**What to produce:**
Data follows below. Repeat exactly the lines between the line holding "a touch of country to every performance." and the line holding "Event Management Software", inclusive, and nothing more; drop pictures.

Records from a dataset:
((
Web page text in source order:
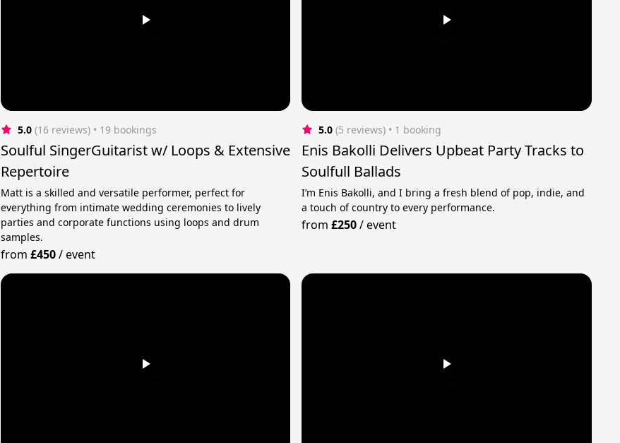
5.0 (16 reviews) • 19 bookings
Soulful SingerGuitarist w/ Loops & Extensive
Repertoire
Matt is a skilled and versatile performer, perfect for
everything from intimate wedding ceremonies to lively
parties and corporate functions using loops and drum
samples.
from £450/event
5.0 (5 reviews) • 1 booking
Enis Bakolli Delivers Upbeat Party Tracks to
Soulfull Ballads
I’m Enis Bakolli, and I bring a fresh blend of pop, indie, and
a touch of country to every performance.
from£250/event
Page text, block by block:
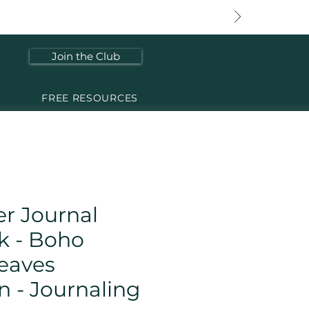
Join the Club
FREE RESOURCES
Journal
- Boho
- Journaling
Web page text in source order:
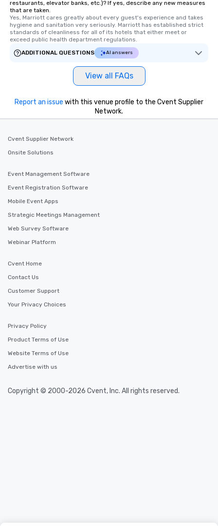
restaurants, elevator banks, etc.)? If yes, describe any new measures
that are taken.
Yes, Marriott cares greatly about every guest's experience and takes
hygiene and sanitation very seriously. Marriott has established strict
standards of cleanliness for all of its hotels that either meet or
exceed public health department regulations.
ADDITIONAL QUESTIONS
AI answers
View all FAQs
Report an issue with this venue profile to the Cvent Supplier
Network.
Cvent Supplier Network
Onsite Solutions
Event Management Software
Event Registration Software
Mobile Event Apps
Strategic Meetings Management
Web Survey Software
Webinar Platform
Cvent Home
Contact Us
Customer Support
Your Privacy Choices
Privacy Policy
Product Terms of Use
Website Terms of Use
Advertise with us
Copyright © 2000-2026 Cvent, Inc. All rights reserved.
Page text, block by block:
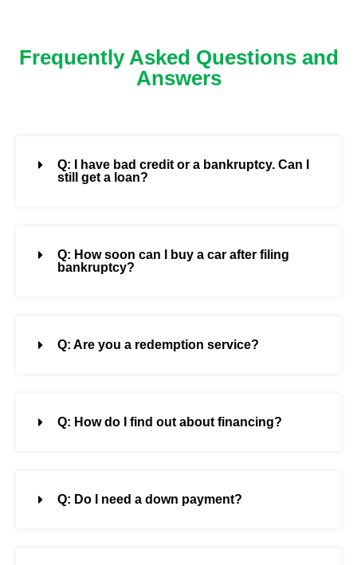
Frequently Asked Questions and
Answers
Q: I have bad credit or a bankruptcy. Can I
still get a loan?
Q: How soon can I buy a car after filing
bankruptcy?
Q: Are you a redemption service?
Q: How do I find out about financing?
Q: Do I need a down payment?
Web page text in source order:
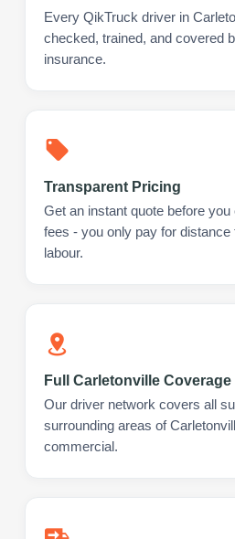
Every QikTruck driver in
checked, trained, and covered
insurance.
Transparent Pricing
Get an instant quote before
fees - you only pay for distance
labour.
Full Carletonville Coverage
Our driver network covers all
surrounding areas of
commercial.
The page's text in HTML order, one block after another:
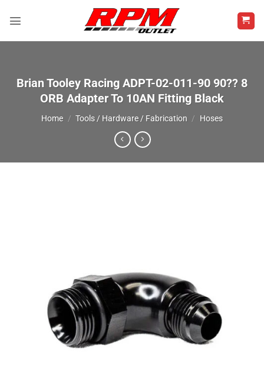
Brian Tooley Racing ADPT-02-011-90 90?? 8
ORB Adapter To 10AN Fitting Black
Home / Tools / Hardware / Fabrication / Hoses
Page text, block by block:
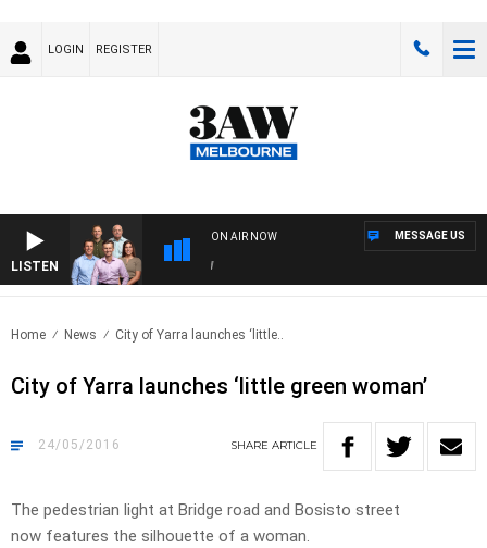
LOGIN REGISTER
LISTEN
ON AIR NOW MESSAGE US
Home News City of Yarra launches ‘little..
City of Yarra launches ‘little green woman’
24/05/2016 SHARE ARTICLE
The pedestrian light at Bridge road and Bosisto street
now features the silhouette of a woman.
))
**Exercise solution:**
a touch of country to every performance.
from£250/event
Page text, block by block:
Join the Club
FREE RESOURCES
Journal
- Boho
- Journaling
Web page text in source order:
restaurants, elevator banks, etc.)? If yes, describe any new measures
that are taken.
Yes, Marriott cares greatly about every guest's experience and takes
hygiene and sanitation very seriously. Marriott has established strict
standards of cleanliness for all of its hotels that either meet or
exceed public health department regulations.
ADDITIONAL QUESTIONS
AI answers
View all FAQs
Report an issue with this venue profile to the Cvent Supplier
Network.
Cvent Supplier Network
Onsite Solutions
Event Management Software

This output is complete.